Sensitizing properties of Fatty acids, vegetable-oil, esters with dipropylene glycol were determined in a GLP-conducted local lymph node assay performed similar to OECD 429 in female CBA/J (CBA/J@Rj) (4 animals/group) (Richeux, F., 2014). In accordance with OECD 429, which states that “other endpoints for assessment of the number of proliferating cells may be employed provided by the performance standards”, lymphocyte proliferation was determined by cell counting using a cell counter (Beckman Coulter Z2) with a selected size range of 5 – 15 µm in regard to an average size of a lymphocyte of 8 µm. Depending on the implemented methodology, a lab-internal cut-off value of SI ≥ 1.4 was validated for a positive sensitization reaction in accordance to the performance standards defined in OECD 429. As shown by Ehling et al., the cut-off values indicating a sensitization reaction, were lower as the traditional cut-off value of SI ≥ 3. Based on the results of a preliminary test, animals were exposed to 25, 50 and 100% (w/v) test substance diluted in a acetone - olive oil (AOO). Application of the test substance did not induce mortaility or clinical signs of systemic toxicity. Body weights of control and test animals were comparable over the study period. Furthermore, no cutaneous reactions were noted during the main test which may indicate irritation of the skin. Dose-dependent increases in ear and lymph node weights were determined which did not result in statistically significant differences for any dose and are therefore not considered as indicative for a sensitization reaction. Further, lymphoproliferative responses leading to stimulation indices 0.98, 1.02 and 1.32 were determined at test item concentrations of 25%, 50% and 100%, respectively, thereby not exceeding the internal validated cut-off value of SI ≥ 1.4. Moreover, taking into consideration that application of the undiluted test substance (100%) does not induce a SI value exceeding the defined cut off value, the test result does not provide sufficient evidence for classification and Fatty acids, vegetable-oil, esters with dipropylene glycol are therefore not considered as sensitizing.

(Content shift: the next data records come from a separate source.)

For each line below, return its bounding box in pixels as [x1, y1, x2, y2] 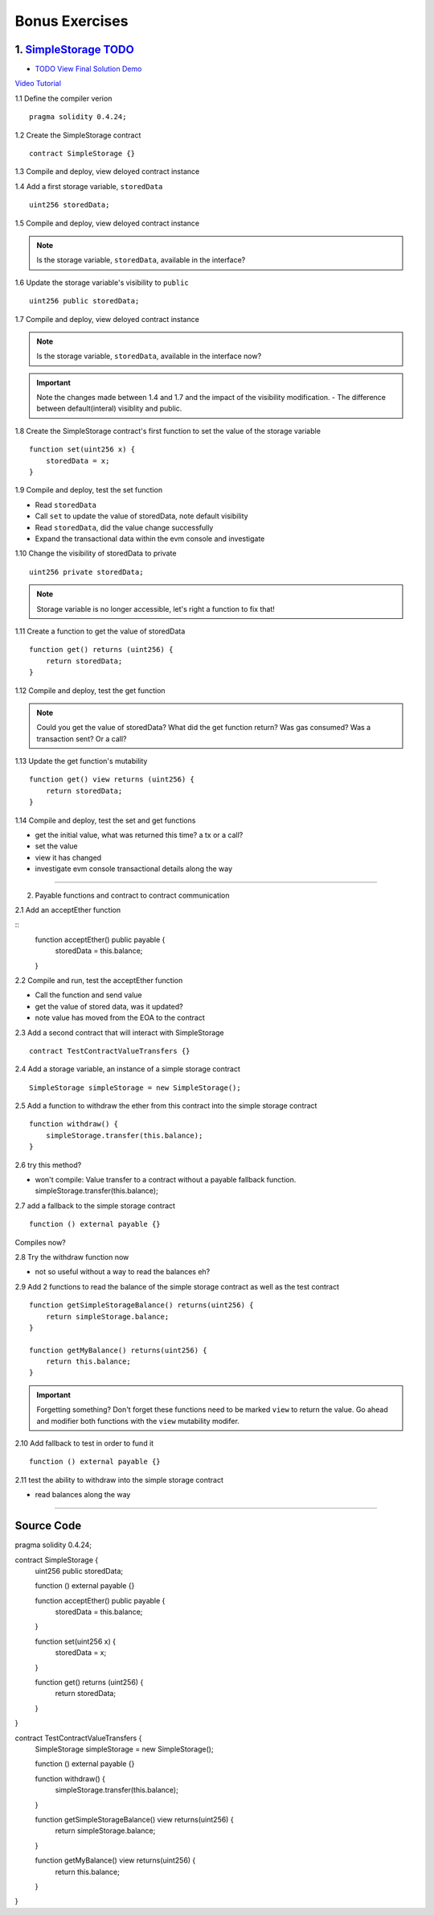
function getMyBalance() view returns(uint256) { [35, 1855, 196, 1865]
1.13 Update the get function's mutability [14, 757, 148, 766]
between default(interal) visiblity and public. [36, 403, 182, 414]
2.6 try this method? [14, 1160, 82, 1170]
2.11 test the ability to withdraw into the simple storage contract [14, 1475, 224, 1484]
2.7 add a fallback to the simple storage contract [14, 1200, 176, 1211]
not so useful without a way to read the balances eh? [35, 1267, 211, 1277]
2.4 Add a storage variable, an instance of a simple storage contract [14, 1064, 240, 1074]
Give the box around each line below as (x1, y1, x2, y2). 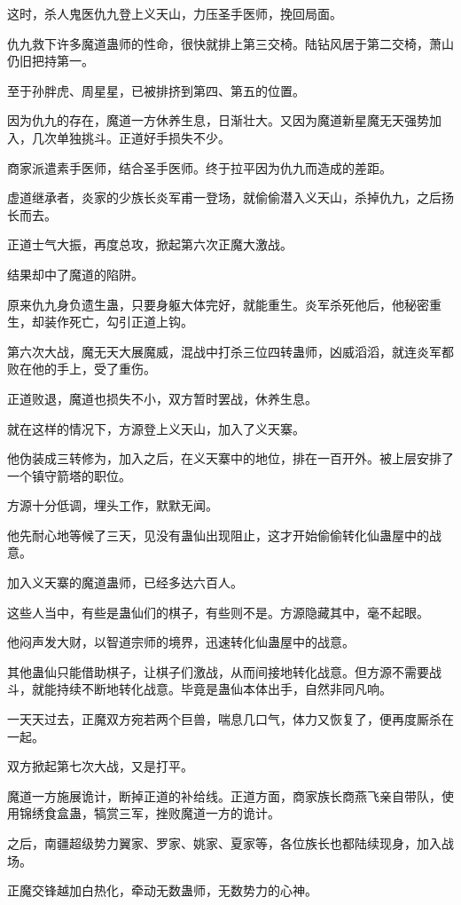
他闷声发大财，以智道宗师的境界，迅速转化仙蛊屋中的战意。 (7, 633, 355, 651)
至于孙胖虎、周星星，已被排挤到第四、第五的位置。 (7, 81, 305, 99)
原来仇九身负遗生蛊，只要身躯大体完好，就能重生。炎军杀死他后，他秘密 (7, 295, 429, 313)
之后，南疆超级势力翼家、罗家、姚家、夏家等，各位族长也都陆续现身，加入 (7, 834, 441, 852)
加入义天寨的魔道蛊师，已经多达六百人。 (7, 573, 243, 592)
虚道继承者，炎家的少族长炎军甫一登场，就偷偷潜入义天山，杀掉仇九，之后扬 (7, 188, 454, 207)
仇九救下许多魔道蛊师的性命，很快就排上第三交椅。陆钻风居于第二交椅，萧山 (7, 34, 454, 52)
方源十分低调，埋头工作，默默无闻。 (7, 496, 218, 515)
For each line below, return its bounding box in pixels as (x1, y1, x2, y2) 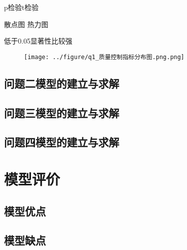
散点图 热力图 (4, 19, 48, 29)
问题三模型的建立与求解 (4, 105, 119, 120)
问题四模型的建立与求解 (4, 134, 119, 150)
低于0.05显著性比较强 (4, 36, 72, 46)
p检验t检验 (4, 2, 39, 12)
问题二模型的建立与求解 (4, 75, 119, 91)
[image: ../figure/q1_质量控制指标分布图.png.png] (24, 53, 185, 61)
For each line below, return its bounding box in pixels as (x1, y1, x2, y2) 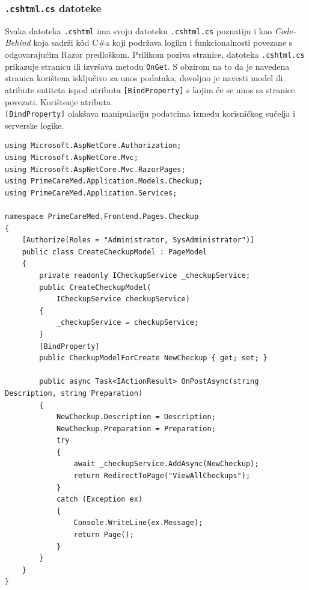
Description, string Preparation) (5, 389, 143, 398)
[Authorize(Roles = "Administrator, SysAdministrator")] (22, 236, 255, 245)
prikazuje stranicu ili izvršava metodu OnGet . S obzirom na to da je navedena (5, 60, 290, 72)
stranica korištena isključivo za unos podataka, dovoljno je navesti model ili (5, 72, 283, 84)
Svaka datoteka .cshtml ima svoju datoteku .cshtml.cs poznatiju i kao (5, 24, 272, 37)
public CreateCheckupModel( (39, 283, 151, 292)
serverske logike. (5, 118, 64, 131)
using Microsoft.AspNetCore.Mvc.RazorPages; (5, 165, 186, 174)
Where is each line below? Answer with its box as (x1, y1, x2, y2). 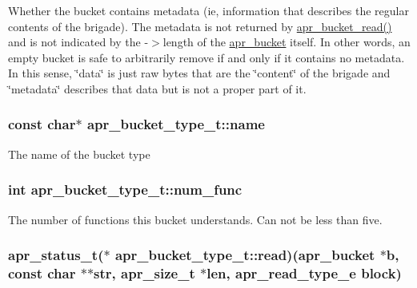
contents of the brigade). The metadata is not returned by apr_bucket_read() (8, 18, 392, 34)
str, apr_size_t (94, 263, 195, 283)
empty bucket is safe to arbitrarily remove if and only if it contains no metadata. (8, 49, 405, 65)
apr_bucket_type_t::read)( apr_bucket (114, 245, 375, 265)
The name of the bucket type (8, 145, 150, 162)
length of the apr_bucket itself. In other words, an (162, 34, 411, 50)
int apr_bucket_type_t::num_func (8, 180, 243, 199)
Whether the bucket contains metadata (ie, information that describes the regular (8, 2, 409, 18)
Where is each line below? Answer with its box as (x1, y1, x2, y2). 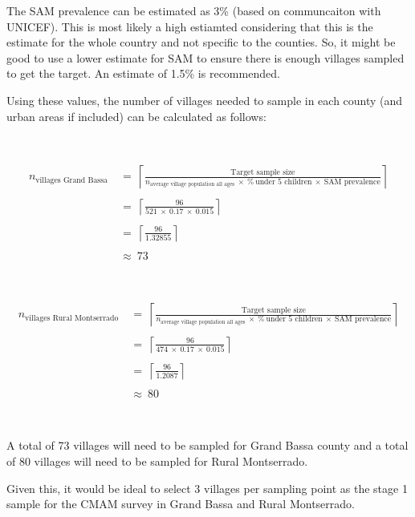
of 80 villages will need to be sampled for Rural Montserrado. (6, 452, 308, 469)
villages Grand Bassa (35, 176, 108, 184)
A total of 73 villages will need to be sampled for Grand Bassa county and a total (6, 437, 409, 454)
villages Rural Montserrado (25, 313, 119, 322)
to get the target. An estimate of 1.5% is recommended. (6, 65, 280, 82)
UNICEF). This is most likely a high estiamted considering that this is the (6, 18, 373, 34)
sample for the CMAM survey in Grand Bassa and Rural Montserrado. (6, 495, 355, 512)
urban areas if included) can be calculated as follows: (6, 107, 266, 124)
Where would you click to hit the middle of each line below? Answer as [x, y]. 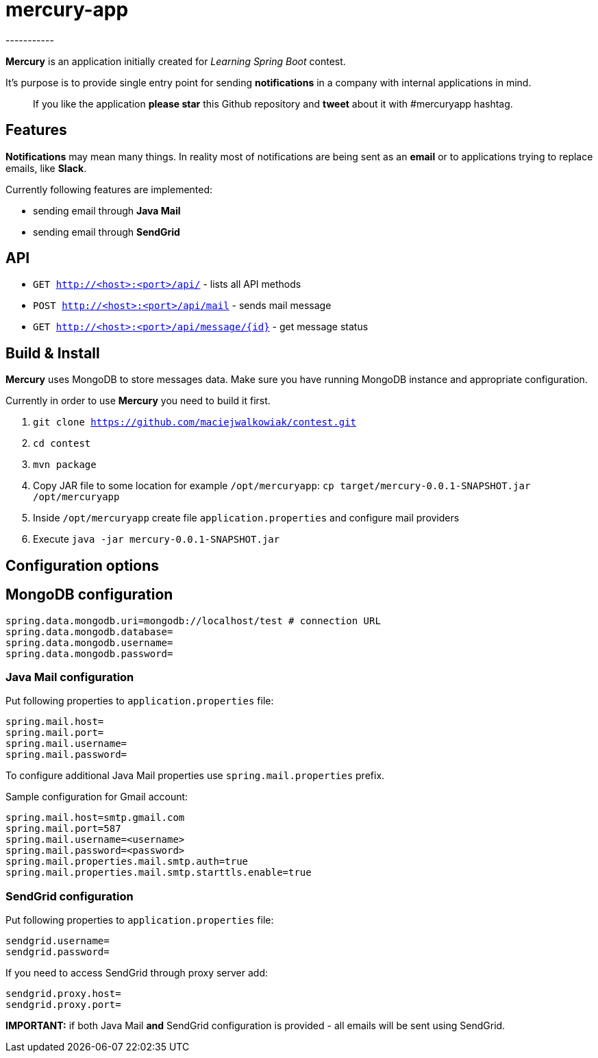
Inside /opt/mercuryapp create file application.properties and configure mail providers [246, 518]
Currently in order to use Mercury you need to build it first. [138, 401]
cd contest [62, 444]
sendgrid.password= [58, 952]
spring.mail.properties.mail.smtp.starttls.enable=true [159, 873]
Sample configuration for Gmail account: [97, 797]
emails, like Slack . [46, 168]
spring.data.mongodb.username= [89, 642]
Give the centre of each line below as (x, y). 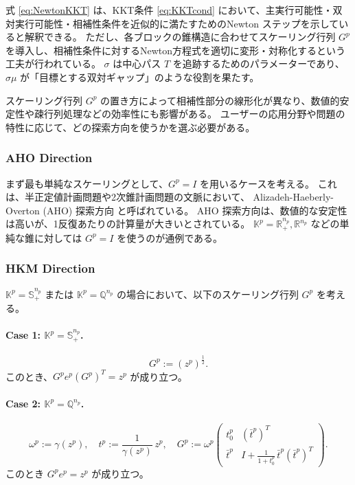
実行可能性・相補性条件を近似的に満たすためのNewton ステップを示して (177, 23)
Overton (23, 210)
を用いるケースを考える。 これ (268, 183)
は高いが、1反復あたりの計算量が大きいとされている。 (128, 224)
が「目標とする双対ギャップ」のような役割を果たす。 (140, 77)
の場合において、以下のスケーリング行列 (208, 294)
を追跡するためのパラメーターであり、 (259, 64)
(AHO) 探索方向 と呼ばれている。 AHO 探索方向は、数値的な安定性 (195, 210)
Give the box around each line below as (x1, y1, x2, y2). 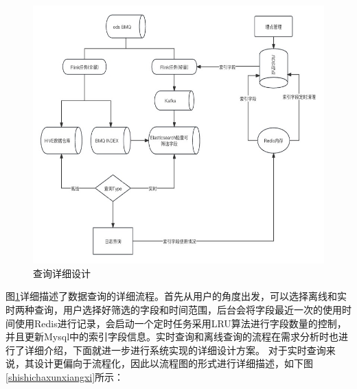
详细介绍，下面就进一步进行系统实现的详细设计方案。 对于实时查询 (24, 342, 326, 357)
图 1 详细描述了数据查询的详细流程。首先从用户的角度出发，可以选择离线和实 (5, 289, 347, 303)
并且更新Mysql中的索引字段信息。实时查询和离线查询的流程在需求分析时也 (5, 329, 339, 344)
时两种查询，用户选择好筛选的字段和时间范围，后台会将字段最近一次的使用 (5, 303, 342, 317)
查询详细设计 (33, 266, 91, 280)
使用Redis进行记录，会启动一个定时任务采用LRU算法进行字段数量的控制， (14, 316, 347, 330)
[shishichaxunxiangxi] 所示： (5, 370, 124, 384)
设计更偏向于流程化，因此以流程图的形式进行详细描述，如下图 (34, 356, 313, 370)
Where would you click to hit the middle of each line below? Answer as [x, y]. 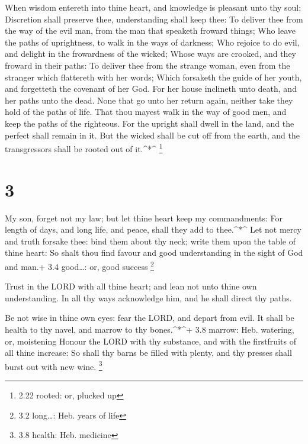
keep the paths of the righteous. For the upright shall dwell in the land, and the [150, 123]
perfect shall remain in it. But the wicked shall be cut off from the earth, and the [152, 135]
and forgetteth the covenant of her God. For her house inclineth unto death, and [151, 89]
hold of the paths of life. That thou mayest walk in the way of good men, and [146, 112]
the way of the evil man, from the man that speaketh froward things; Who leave [150, 30]
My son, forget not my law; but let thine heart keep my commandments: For [144, 218]
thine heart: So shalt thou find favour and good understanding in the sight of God [154, 252]
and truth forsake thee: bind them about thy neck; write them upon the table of [150, 241]
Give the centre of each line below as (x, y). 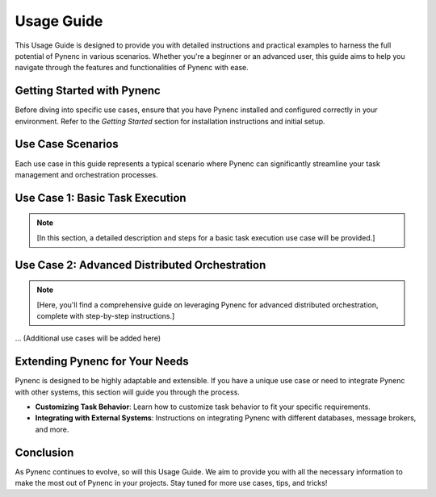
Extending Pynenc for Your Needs (102, 362)
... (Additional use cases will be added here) (88, 338)
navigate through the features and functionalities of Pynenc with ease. (132, 68)
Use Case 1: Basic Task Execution (101, 198)
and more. (52, 429)
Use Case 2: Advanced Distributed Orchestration (140, 265)
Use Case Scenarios (67, 144)
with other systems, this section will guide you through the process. (127, 392)
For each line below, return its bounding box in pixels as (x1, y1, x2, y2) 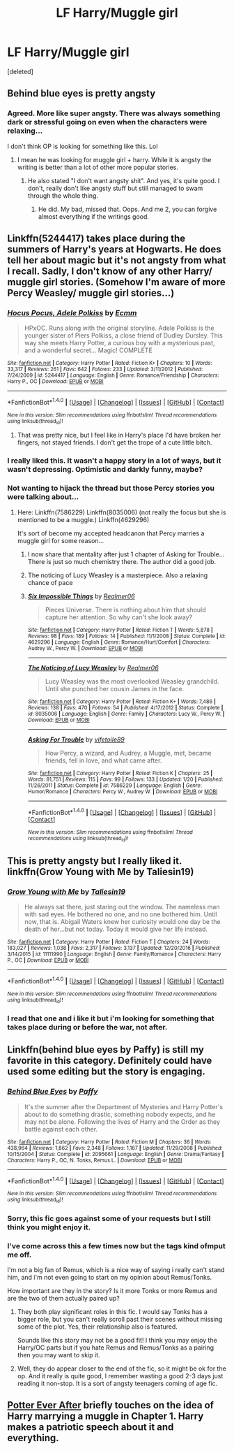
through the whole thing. (27, 191, 99, 200)
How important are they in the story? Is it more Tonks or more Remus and (7, 1286, 217, 1294)
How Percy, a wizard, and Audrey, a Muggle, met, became (45, 749, 212, 757)
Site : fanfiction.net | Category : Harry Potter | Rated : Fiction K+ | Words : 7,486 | (27, 698, 216, 705)
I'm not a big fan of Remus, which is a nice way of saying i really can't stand (7, 1265, 225, 1273)
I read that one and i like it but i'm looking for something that (7, 1013, 214, 1023)
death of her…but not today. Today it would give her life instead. (24, 925, 208, 934)
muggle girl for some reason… (17, 536, 104, 544)
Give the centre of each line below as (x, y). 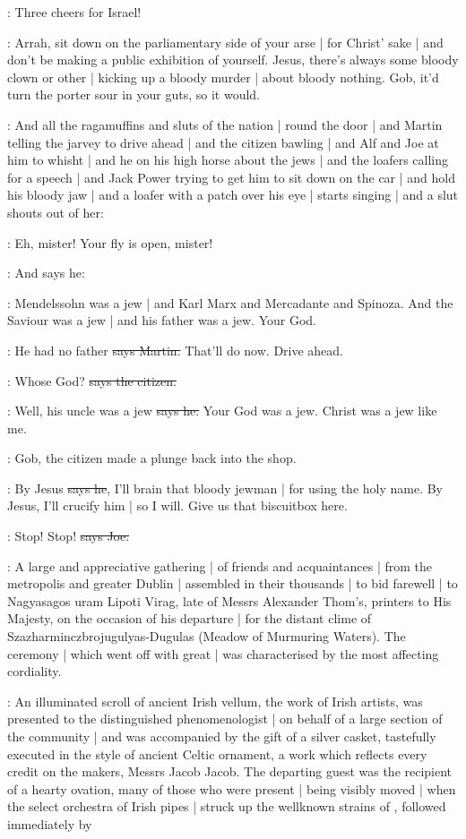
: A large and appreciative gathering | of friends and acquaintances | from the (220, 565)
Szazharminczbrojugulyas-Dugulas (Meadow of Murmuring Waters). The (207, 636)
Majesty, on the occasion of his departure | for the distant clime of (190, 618)
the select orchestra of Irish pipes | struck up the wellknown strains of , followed (227, 806)
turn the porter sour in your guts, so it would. (134, 94)
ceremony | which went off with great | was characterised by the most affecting (223, 653)
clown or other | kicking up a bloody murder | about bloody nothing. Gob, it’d (223, 77)
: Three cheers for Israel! (74, 12)
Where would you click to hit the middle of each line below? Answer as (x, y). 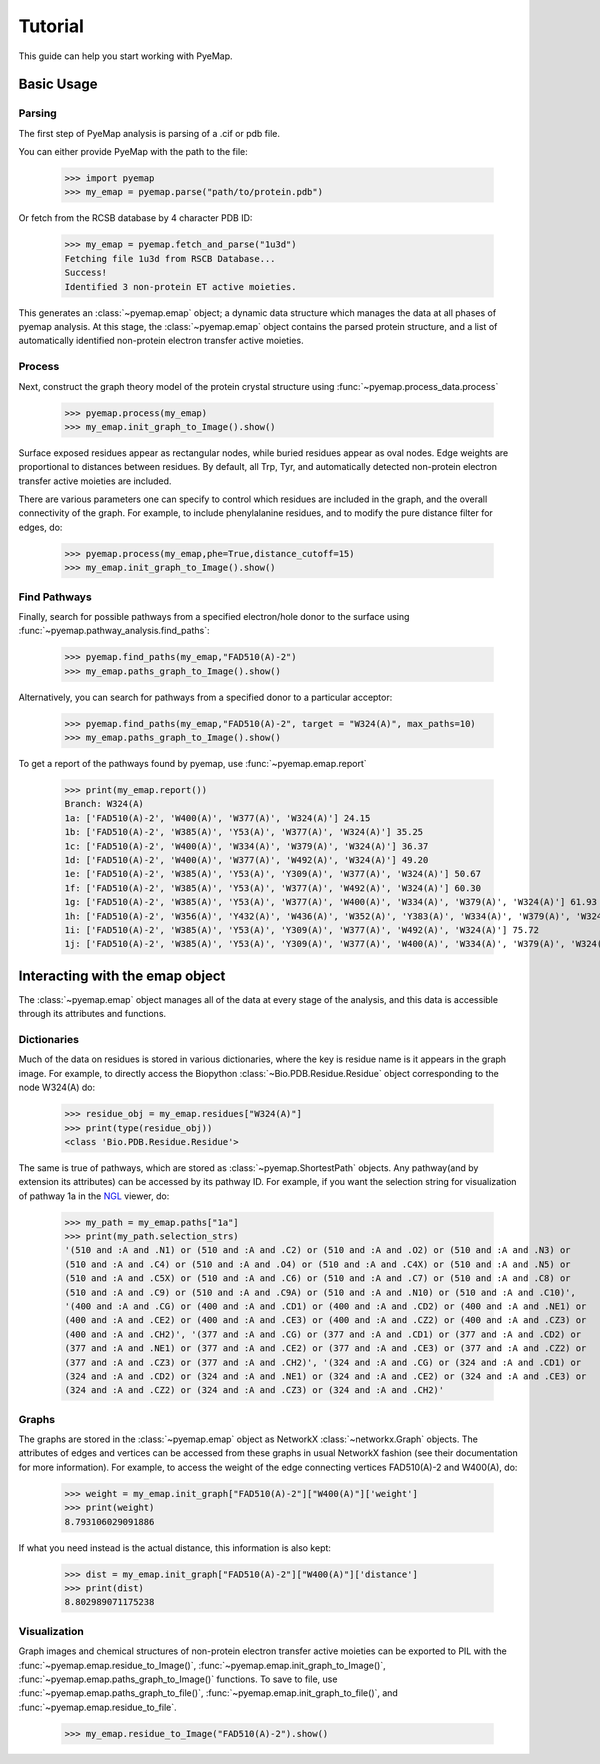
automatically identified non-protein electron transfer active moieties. (161, 341)
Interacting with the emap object (122, 975)
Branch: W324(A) (104, 804)
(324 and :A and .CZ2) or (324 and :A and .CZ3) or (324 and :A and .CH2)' (254, 1390)
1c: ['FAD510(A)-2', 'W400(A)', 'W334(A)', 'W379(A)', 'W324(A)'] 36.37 (246, 846)
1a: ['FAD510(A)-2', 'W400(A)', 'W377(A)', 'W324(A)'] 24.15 (217, 818)
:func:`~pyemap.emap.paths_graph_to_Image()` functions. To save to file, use (178, 1679)
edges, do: (40, 527)
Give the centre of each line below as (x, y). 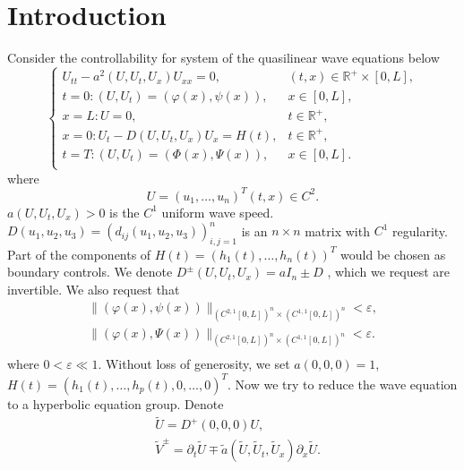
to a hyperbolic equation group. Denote (116, 403)
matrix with (337, 231)
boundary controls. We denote (90, 272)
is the (125, 212)
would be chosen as (393, 254)
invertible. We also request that (94, 290)
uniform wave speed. (218, 212)
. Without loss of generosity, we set (194, 364)
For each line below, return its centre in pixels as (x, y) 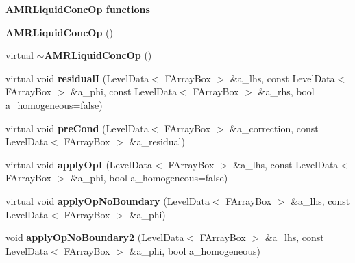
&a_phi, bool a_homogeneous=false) (149, 178)
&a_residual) (157, 141)
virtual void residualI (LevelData (77, 78)
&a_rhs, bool (286, 91)
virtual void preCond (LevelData (77, 128)
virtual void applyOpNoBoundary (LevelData (108, 200)
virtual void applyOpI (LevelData (79, 164)
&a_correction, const (274, 128)
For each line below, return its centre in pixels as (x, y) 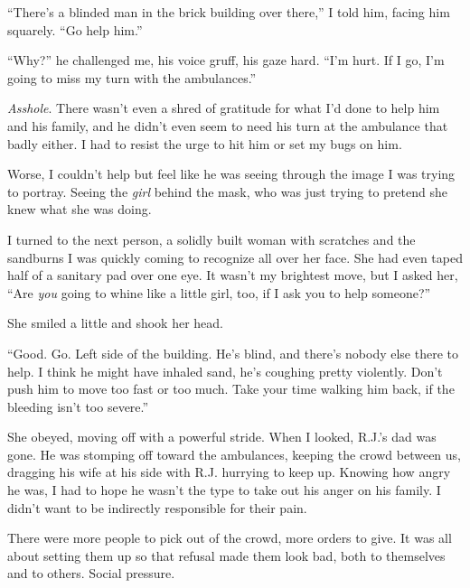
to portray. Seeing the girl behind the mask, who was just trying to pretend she (227, 191)
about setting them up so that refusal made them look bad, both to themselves (226, 555)
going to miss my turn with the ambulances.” (132, 77)
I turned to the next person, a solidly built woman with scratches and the (211, 239)
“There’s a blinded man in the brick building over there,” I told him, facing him (229, 12)
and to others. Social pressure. (91, 573)
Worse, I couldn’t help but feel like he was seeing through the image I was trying (231, 174)
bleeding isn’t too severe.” (78, 406)
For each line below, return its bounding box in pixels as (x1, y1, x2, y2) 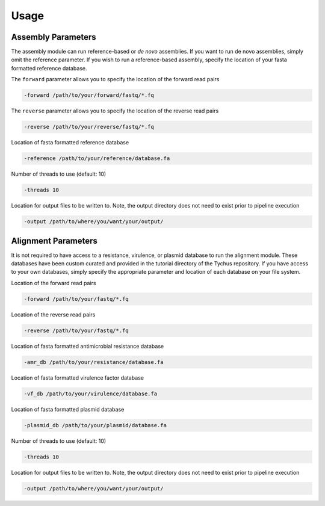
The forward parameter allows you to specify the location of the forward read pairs (11, 76, 220, 83)
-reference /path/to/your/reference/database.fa (23, 155, 170, 162)
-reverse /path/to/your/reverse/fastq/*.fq (23, 123, 155, 131)
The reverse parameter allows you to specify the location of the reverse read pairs (11, 107, 219, 114)
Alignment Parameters (11, 235, 97, 246)
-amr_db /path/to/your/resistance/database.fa (23, 359, 164, 365)
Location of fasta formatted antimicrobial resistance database (11, 342, 164, 350)
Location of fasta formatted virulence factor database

Justification for selection of skin sensitisation endpoint:
The available information comprises an adequate and reliable study (Klimisch score 1), and is thus sufficient to fulfil the standard information requirements set out in Annex VIII, 8.5, of Regulation (EC) No 1907/2006.

Respiratory sensitisation

Endpoint conclusion
Endpoint conclusion:
no study available

Justification for classification or non-classification

The available data on skin sensitisation of Fatty acids, vegetable-oil, esters with dipropylene glycol do not meet the criteria for classification according to Regulation (EC) 1272/2008 or Directive 67/548/EEC, and are therefore conclusive but not sufficient for classification.